Dill is my favorite herb. I just love it. I not only like the flavor, but I enjoy its association to me with warm weather. I add fresh dill to many dishes during the spring and summer. The most popular is my potato salad. I’ll make it for Easter with ham and cheddar biscuits. And, I make it for nearly every cookout over the summer.

I already purchased the ingredients for my Easter meal, including the fresh dill, but I need to keep it from wilting between now and Sunday. To help, I wrap it in a damp towel and then place it in a plastic bag and keep it in the refrigerator.
So, here’s my favorite potato salad recipe…
1/4 cup canola oil
2 garlic cloves, finely chopped (use more or less, depending on your taste)
4 pounds of new potatoes, cut into 1/2-inch pieces
1/2 cup vinegar
2 tsp. salt
2 tsp. sugar
3 Tbsp of chopped fresh dill (more to taste)

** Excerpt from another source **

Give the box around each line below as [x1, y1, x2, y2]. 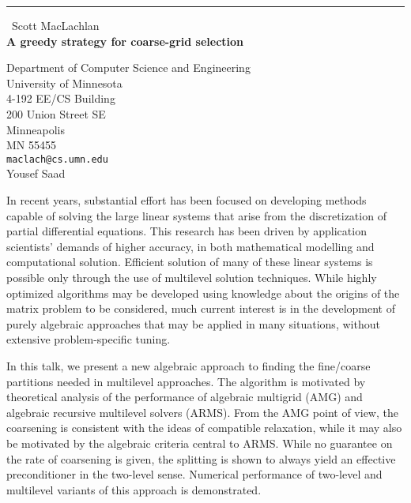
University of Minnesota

2/3 to 1 cup of mayonnaise (to taste)
2 small bunches green onions, chopped
Combine oil and garlic in a bowl; set aside. Cook potatoes in boiling salted water until tender; probably 15 to 20 minutes. Drain potatoes and place in a large bowl.
Whisk vinegar and next three ingredients into oil mixture. Pour this over warm potatoes, tossing to coat. Cover and chill for about 8 hours.
Combine potato mixture, mayonnaise, and green onions, tossing gently. I sometimes sprinkle in just a bit more chopped dill before serving.
Alterations to the recipe – You can use any fresh or dried herb, that you like. I just happen to be fond of dill. I also change up the potatoes I use, depending on my mood or what is available. My favorite is probably new red potatoes. As the cook, you can also decide whether to peel the potatoes. Folks don’t seem to mind either way.
You can also mix it up by using different varieties of vinegar. Don’t feel limited to just plain white vinegar. If you don’t like green onions, you can try something else to give the salad some color and a bit of texture, like carrots or celery. I don’t like a heavy amount of mayonnaise, but you may, so make it to your taste.
A word of caution: I use whole-fat or low-fat mayonnaise for this salad. I’ve tried it with no-fat and it tasted horrible and didn’t have the consistency that folks crave. If you must cut the fat, I suggest using less low-fat mayo or trying a blend of mayo and sour cream to help improve the texture and flavor.